THE PROBLEM
Return the entries exactly. Images are not part of the copy.
┌─ STORED DATA
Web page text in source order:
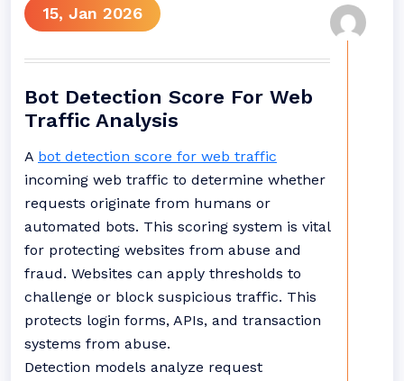
15, Jan 2026
Bot Detection Score For Web
Traffic Analysis
A bot detection score for web traffic
incoming web traffic to determine whether
requests originate from humans or
automated bots. This scoring system is vital
for protecting websites from abuse and
fraud. Websites can apply thresholds to
challenge or block suspicious traffic. This
protects login forms, APIs, and transaction
systems from abuse.
Detection models analyze request
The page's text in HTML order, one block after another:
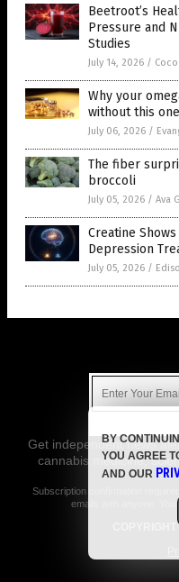
Beetroot’s
Pressure and
Studies
July 14, 2026 /
Why your
without this
July 06, 2026 /
The fiber
broccoli
July 05, 2026 / Ava
Creatine
Depression
July 05, 2026 /
Get independent news
cannabis medicine,
Subscription confirmation
emails with anyone. You
BY
YOU AGREE
AND OUR
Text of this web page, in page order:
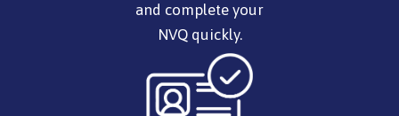
and complete your
NVQ quickly.
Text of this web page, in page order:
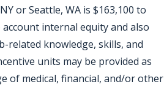
or Seattle, WA is $163,100 to
internal equity and also
related knowledge, skills, and
units may be provided as
of medical, financial, and/or other
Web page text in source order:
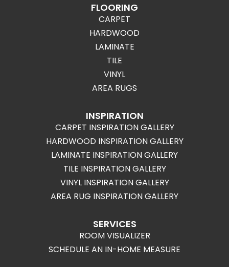
FLOORING
CARPET
HARDWOOD
LAMINATE
TILE
VINYL
AREA RUGS
INSPIRATION
CARPET INSPIRATION GALLERY
HARDWOOD INSPIRATION GALLERY
LAMINATE INSPIRATION GALLERY
TILE INSPIRATION GALLERY
VINYL INSPIRATION GALLERY
AREA RUG INSPIRATION GALLERY
SERVICES
ROOM VISUALIZER
SCHEDULE AN IN-HOME MEASURE
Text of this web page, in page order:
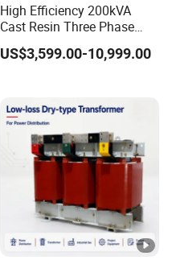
└─
RESPONSE TO THE TASK
Web page text in source order:
15, Jan 2026
Bot Detection Score For Web
Traffic Analysis
A bot detection score for web traffic
incoming web traffic to determine whether
requests originate from humans or
automated bots. This scoring system is vital
for protecting websites from abuse and
fraud. Websites can apply thresholds to
challenge or block suspicious traffic. This
protects login forms, APIs, and transaction
systems from abuse.
Detection models analyze request
The page's text in HTML order, one block after another:
Beetroot’s
Pressure and
Studies
July 14, 2026 /
Why your
without this
July 06, 2026 /
The fiber
broccoli
July 05, 2026 / Ava
Creatine
Depression
July 05, 2026 /
Get independent news
cannabis medicine,
Subscription confirmation
emails with anyone. You
BY
YOU AGREE
AND OUR
Text of this web page, in page order:
and complete your
NVQ quickly.
Text of this web page, in page order:
or Seattle, WA is $163,100 to
internal equity and also
related knowledge, skills, and
units may be provided as
of medical, financial, and/or other
Web page text in source order:
FLOORING
CARPET
HARDWOOD
LAMINATE
TILE
VINYL
AREA RUGS
INSPIRATION
CARPET INSPIRATION GALLERY
HARDWOOD INSPIRATION GALLERY
LAMINATE INSPIRATION GALLERY
TILE INSPIRATION GALLERY
VINYL INSPIRATION GALLERY
AREA RUG INSPIRATION GALLERY
SERVICES
ROOM VISUALIZER
SCHEDULE AN IN-HOME MEASURE
Text of this web page, in page order:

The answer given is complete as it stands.